Transaction falls also loomed large in the forecast for 2017 from Savills.
This year's anticipated 1.245m sales will drop to 1.125m next year. Although Savills says this low point will be improved upon in later years, it also warns that even by 2021 there will be just 1.24m sales - slightly fewer than we will have seen in 2016.
First time buyers will face ongoing challenges in raising a deposit and numbers are expected to fall 15 per cent from 325,000 in 2016 to 275,000 by 2018. Tougher lending criteria will also constrain mortgaged home owners looking to trade up, while cash buyer numbers, currently 35 per cent of the market, may be discouraged by increased stamp duty.
Buy to let investors with a mortgage, some 10 per cent of the market now, will also tail off because of tax changes coming up. "Their transactions are expected to fall from 120,000 to 90,000 in 2021, and hit a low of 80,000 in 2018, suppressing levels of new private rented stock brought to the market" warns Savills.

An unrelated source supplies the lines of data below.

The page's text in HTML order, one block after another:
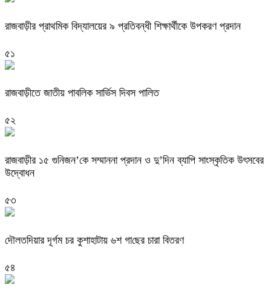
রাজবাড়ী‌র প্রাথমিক বিদ্যালয়ের ৯ প্রতিবন্ধী শিক্ষার্থীকে উপকরণ প্রদান
৫১
রাজবাড়ীতে জাতীয় পাবলিক সার্ভিস দিবস পালিত
৫২
রাজবাড়ীর ১৫ গুনিজন’কে সম্মাননা প্রদান ও দু’দিন ব্যাপি সাংস্কৃতিক উৎসবের
উদ্বোধন
৫৩
দৌলত‌দিয়ার দূর্গম চর কুশাহাটায় ৬শ গা‌ছের চারা বিতরণ
৫৪
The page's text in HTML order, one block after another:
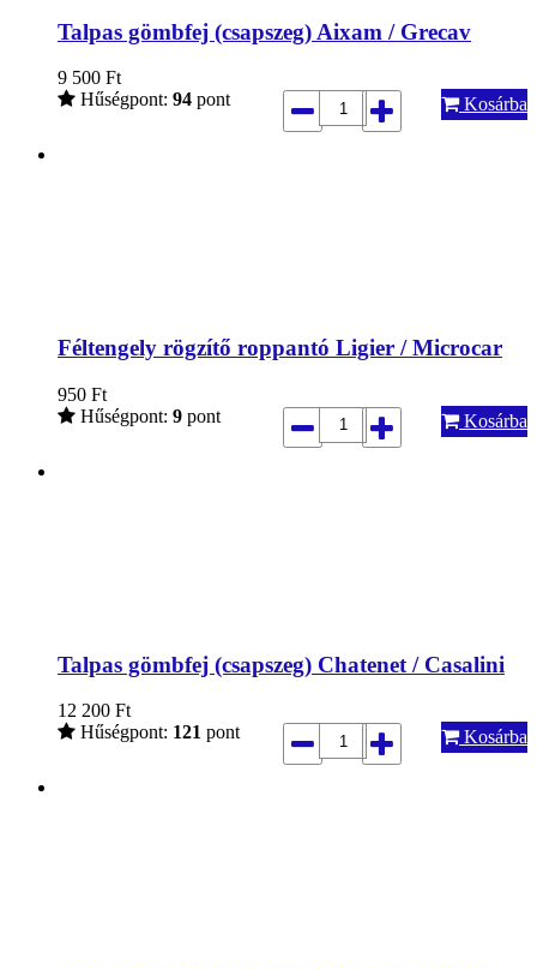
Talpas gömbfej (csapszeg) Aixam / Grecav
9 500 Ft
Hűségpont: 94 pont Kosárba
Féltengely rögzítő roppantó Ligier / Microcar
950 Ft
Hűségpont: 9 pont Kosárba
Talpas gömbfej (csapszeg) Chatenet / Casalini
12 200 Ft
Hűségpont: 121 pont Kosárba

JLL, another leading forecaster, says transaction levels in the next 12 months will fall from around 1.22m in 2016 to 1.08m; this is down to uncertainty caused by Britain's exit from the EU, and from the ongoing effects of different stamp duty reforms from late 2014 until April 2016.
The company says 2018 will be characterised by more certainty in the market as there will be greater evidence of how the EU negotiations are progressing. JLL expects prices to be broadly unspectacular, rising 0.5 per cent on average in the UK next year; prices will rise 1.0 per cent in 2018 and 2.0 per cent in 2019. The increase in 2020 will be 4.0 per cent.
The National Association of Estate Agents says that 2016 has been characterised by volatility, unpredictability, and prime central London in particular being hit by buyer-resistance to stamp duty levels.
“Next year, we expect it’ll be more of the same; there won’t be a ‘property Armageddon’, but things won’t get much better for first time buyers, and those looking to up or down-size” according to the association’s managing director Mark Hayward. He says there will be relatively little price movement for housing in 2017.
That sales torpor hitting prime London is likely to spread across the capital, warns high-end agency Knight Frank.
“The ripple of price growth from London continued in 2016 and we expect the end of year position to be that the East of England and the South East will both see stronger growth than that in Greater London” says its official forecast for 2017.
“This slowdown in the capital will likely be experienced across the rest of the country with price growth down notably on 2016 levels” it cautions.
Predictably, it says the Brexit process will impact negatively on consumer confidence in the run up to and just after invoking Article 50. The agency says the mainstream market will see only a 1.0 per cent price rise in 2017, with London actually seeing a 1.0 per cent fall.